◆ What the task requires:
Dropping every picture, set down exactly the lines in the entries below, starting with the line with "A Java 1.8 compatible" and going on through the line with "root_cause = RCA_chain(parsed_logs, [46, 417, 203, 427]".

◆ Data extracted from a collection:
○ ○ ○ ○ ○ ○ ○
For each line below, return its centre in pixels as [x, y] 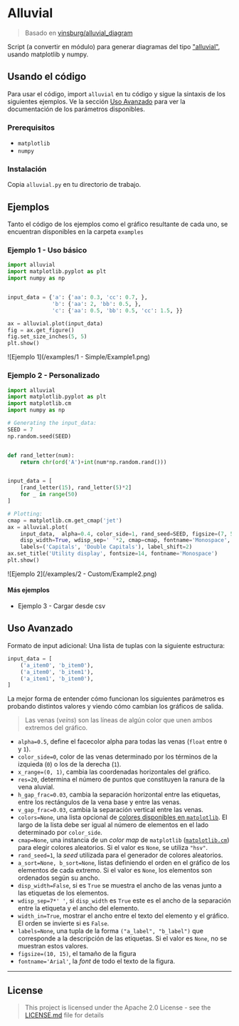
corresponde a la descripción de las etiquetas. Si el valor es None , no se [122, 938]
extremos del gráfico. [56, 728]
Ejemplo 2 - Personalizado [54, 376]
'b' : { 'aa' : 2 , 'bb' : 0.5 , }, [97, 304]
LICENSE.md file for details [64, 1015]
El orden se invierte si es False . [63, 923]
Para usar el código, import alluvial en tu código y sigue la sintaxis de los [117, 93]
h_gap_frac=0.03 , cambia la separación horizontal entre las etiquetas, [119, 795]
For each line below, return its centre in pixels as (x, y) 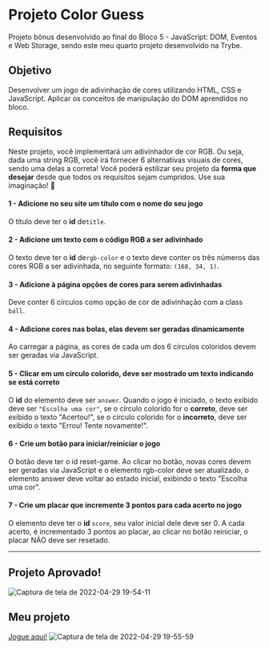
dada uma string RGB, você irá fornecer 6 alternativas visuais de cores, (126, 160)
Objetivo (30, 71)
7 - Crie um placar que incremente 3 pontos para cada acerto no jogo (125, 505)
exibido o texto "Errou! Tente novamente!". (78, 425)
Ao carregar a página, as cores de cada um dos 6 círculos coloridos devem (132, 347)
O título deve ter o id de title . (57, 221)
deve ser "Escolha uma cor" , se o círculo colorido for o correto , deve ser (128, 408)
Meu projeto (39, 617)
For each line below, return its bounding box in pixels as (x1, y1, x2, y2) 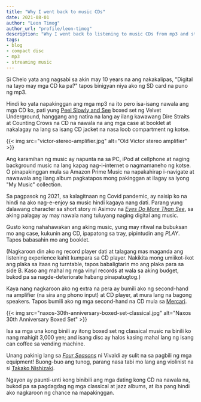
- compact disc (6, 48, 44, 54)
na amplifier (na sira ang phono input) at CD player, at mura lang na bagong (6, 291, 193, 298)
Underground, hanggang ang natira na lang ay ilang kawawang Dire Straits (6, 112, 190, 120)
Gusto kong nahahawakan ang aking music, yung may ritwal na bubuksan (6, 223, 188, 230)
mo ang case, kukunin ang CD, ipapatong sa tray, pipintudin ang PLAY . (6, 230, 180, 237)
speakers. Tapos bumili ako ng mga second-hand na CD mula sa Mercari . (6, 297, 187, 305)
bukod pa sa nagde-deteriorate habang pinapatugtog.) (6, 273, 141, 280)
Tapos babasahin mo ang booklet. (6, 236, 90, 243)
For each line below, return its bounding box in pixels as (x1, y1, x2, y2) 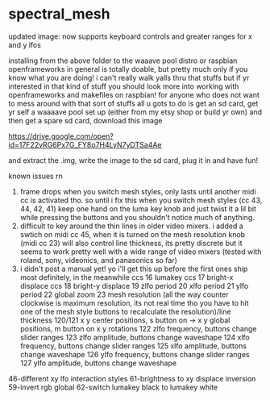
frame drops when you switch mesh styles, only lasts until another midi (19, 186, 256, 196)
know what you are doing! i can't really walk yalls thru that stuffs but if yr (8, 73, 250, 82)
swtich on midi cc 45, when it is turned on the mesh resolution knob (19, 229, 246, 239)
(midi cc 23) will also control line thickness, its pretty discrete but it (19, 238, 243, 248)
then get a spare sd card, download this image (8, 115, 163, 125)
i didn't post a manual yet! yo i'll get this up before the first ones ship (19, 264, 248, 273)
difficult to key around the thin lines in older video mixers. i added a (19, 221, 243, 231)
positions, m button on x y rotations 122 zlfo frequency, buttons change (19, 323, 257, 333)
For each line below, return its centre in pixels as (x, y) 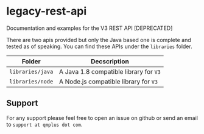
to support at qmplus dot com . (44, 124)
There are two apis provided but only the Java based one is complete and (99, 40)
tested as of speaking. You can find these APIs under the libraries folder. (100, 46)
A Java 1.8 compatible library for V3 (110, 71)
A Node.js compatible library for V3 (108, 82)
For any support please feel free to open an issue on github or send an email (102, 118)
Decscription (110, 61)
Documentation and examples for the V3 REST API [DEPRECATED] (90, 28)
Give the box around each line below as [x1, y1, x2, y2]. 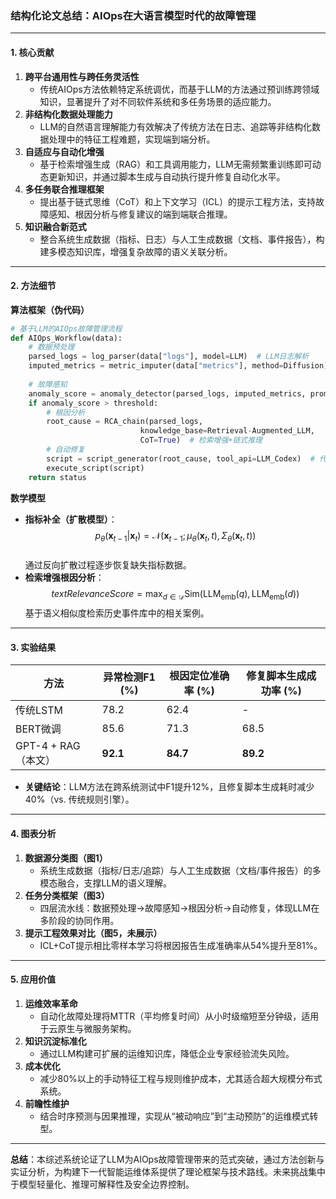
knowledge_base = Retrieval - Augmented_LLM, [139, 426, 315, 436]
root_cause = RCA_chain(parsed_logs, [46, 417, 203, 427]
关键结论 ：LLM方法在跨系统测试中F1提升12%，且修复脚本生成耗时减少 [24, 781, 315, 793]
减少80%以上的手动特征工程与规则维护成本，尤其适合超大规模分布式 [39, 1072, 323, 1084]
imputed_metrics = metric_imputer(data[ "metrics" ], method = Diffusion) [28, 361, 329, 371]
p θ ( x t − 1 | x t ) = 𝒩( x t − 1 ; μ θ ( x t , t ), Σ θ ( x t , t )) [94, 529, 257, 544]
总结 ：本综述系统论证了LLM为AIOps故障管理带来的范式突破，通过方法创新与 [10, 1153, 325, 1165]
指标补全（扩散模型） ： [24, 513, 118, 525]
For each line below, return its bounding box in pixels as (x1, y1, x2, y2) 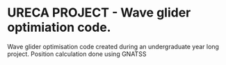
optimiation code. (7, 19, 111, 35)
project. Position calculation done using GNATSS (7, 50, 147, 58)
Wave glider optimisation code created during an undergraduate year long (7, 42, 219, 50)
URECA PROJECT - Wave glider (7, 5, 191, 21)
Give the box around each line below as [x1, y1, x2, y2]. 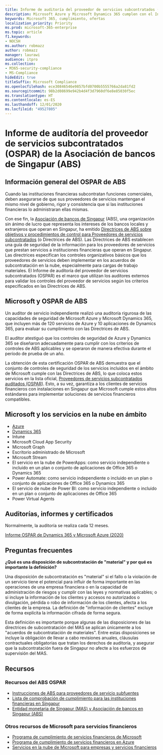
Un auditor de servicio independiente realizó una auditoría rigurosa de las [5, 310, 152, 316]
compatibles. [5, 396, 31, 402]
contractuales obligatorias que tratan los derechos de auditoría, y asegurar [5, 640, 155, 646]
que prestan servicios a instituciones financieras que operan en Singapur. [5, 247, 152, 253]
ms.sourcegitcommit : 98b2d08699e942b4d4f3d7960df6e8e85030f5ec [5, 89, 136, 93]
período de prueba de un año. [5, 350, 65, 356]
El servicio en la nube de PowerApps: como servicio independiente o [12, 460, 150, 465]
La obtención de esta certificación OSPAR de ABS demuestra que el [5, 360, 141, 366]
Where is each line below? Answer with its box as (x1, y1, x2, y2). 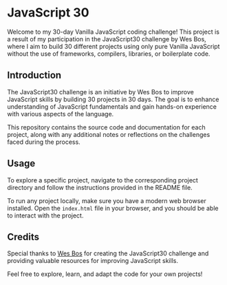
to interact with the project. (7, 211, 84, 220)
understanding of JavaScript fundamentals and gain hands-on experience (7, 102, 217, 111)
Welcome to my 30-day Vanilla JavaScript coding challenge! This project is (7, 28, 220, 36)
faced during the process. (7, 138, 80, 146)
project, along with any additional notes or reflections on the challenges (7, 130, 210, 138)
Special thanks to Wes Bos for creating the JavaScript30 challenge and (7, 249, 209, 257)
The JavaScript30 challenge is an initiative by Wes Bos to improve (7, 87, 194, 96)
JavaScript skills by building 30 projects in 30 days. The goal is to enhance (7, 95, 219, 103)
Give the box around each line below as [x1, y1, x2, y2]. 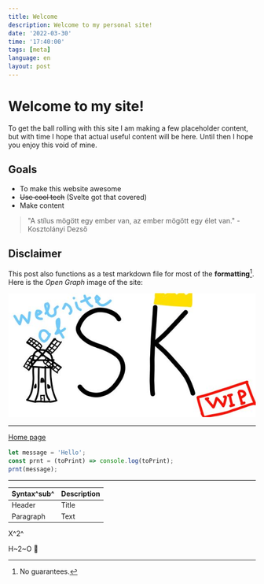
○ ○ ○ ○ ○ ○ ○
◆ Answer section:
A Java 1.8 compatible library for V3 (110, 71)
A Node.js compatible library for V3 (108, 82)
For any support please feel free to open an issue on github or send an email (102, 118)
Decscription (110, 61)
Documentation and examples for the V3 REST API [DEPRECATED] (90, 28)
Give the box around each line below as [x1, y1, x2, y2]. 
knowledge_base = Retrieval - Augmented_LLM, [139, 426, 315, 436]
root_cause = RCA_chain(parsed_logs, [46, 417, 203, 427]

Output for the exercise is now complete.